Source data
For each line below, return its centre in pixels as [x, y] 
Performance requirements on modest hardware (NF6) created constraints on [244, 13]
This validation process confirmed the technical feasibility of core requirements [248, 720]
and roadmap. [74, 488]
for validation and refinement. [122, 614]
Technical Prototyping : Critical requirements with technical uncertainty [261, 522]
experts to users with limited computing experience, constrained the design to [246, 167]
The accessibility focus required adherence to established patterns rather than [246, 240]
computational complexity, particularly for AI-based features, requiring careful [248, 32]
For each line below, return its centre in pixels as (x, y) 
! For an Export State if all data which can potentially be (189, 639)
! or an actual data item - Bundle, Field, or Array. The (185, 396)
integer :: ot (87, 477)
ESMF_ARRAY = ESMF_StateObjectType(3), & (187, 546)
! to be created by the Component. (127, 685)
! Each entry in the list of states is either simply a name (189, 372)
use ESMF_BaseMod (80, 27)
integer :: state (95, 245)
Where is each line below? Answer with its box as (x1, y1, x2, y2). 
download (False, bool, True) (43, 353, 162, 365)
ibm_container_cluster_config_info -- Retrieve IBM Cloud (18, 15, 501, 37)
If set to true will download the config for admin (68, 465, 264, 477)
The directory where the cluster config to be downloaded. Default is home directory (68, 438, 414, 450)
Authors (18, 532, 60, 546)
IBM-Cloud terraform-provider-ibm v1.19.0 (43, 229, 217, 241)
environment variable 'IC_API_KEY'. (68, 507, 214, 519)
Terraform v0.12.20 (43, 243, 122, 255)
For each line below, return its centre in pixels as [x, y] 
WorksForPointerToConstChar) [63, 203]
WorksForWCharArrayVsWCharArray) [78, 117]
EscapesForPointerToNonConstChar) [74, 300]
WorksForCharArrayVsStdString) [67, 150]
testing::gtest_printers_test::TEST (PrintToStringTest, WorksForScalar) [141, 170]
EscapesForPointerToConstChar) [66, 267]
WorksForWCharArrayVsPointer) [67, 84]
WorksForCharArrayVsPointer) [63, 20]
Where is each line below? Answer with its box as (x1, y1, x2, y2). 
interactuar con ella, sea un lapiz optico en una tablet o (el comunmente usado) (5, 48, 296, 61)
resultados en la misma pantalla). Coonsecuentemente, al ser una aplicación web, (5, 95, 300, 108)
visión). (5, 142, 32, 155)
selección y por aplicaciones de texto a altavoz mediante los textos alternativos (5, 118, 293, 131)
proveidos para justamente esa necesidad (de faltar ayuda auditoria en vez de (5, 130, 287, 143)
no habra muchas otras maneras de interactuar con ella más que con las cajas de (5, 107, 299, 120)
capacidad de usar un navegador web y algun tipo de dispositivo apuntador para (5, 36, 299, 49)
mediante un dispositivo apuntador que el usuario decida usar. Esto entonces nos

Problem description
Each record above needs to be given again exactly as written.

Exercise result
For each line below, return its centre in pixels as [x, y] 
Performance requirements on modest hardware (NF6) created constraints on [244, 13]
This validation process confirmed the technical feasibility of core requirements [248, 720]
and roadmap. [74, 488]
for validation and refinement. [122, 614]
Technical Prototyping : Critical requirements with technical uncertainty [261, 522]
experts to users with limited computing experience, constrained the design to [246, 167]
The accessibility focus required adherence to established patterns rather than [246, 240]
computational complexity, particularly for AI-based features, requiring careful [248, 32]
For each line below, return its centre in pixels as (x, y) 
! For an Export State if all data which can potentially be (189, 639)
! or an actual data item - Bundle, Field, or Array. The (185, 396)
integer :: ot (87, 477)
ESMF_ARRAY = ESMF_StateObjectType(3), & (187, 546)
! to be created by the Component. (127, 685)
! Each entry in the list of states is either simply a name (189, 372)
use ESMF_BaseMod (80, 27)
integer :: state (95, 245)
Where is each line below? Answer with its box as (x1, y1, x2, y2). 
download (False, bool, True) (43, 353, 162, 365)
ibm_container_cluster_config_info -- Retrieve IBM Cloud (18, 15, 501, 37)
If set to true will download the config for admin (68, 465, 264, 477)
The directory where the cluster config to be downloaded. Default is home directory (68, 438, 414, 450)
Authors (18, 532, 60, 546)
IBM-Cloud terraform-provider-ibm v1.19.0 (43, 229, 217, 241)
environment variable 'IC_API_KEY'. (68, 507, 214, 519)
Terraform v0.12.20 (43, 243, 122, 255)
For each line below, return its centre in pixels as [x, y] 
WorksForPointerToConstChar) [63, 203]
WorksForWCharArrayVsWCharArray) [78, 117]
EscapesForPointerToNonConstChar) [74, 300]
WorksForCharArrayVsStdString) [67, 150]
testing::gtest_printers_test::TEST (PrintToStringTest, WorksForScalar) [141, 170]
EscapesForPointerToConstChar) [66, 267]
WorksForWCharArrayVsPointer) [67, 84]
WorksForCharArrayVsPointer) [63, 20]
Where is each line below? Answer with its box as (x1, y1, x2, y2). 
interactuar con ella, sea un lapiz optico en una tablet o (el comunmente usado) (5, 48, 296, 61)
resultados en la misma pantalla). Coonsecuentemente, al ser una aplicación web, (5, 95, 300, 108)
visión). (5, 142, 32, 155)
selección y por aplicaciones de texto a altavoz mediante los textos alternativos (5, 118, 293, 131)
proveidos para justamente esa necesidad (de faltar ayuda auditoria en vez de (5, 130, 287, 143)
no habra muchas otras maneras de interactuar con ella más que con las cajas de (5, 107, 299, 120)
capacidad de usar un navegador web y algun tipo de dispositivo apuntador para (5, 36, 299, 49)
mediante un dispositivo apuntador que el usuario decida usar. Esto entonces nos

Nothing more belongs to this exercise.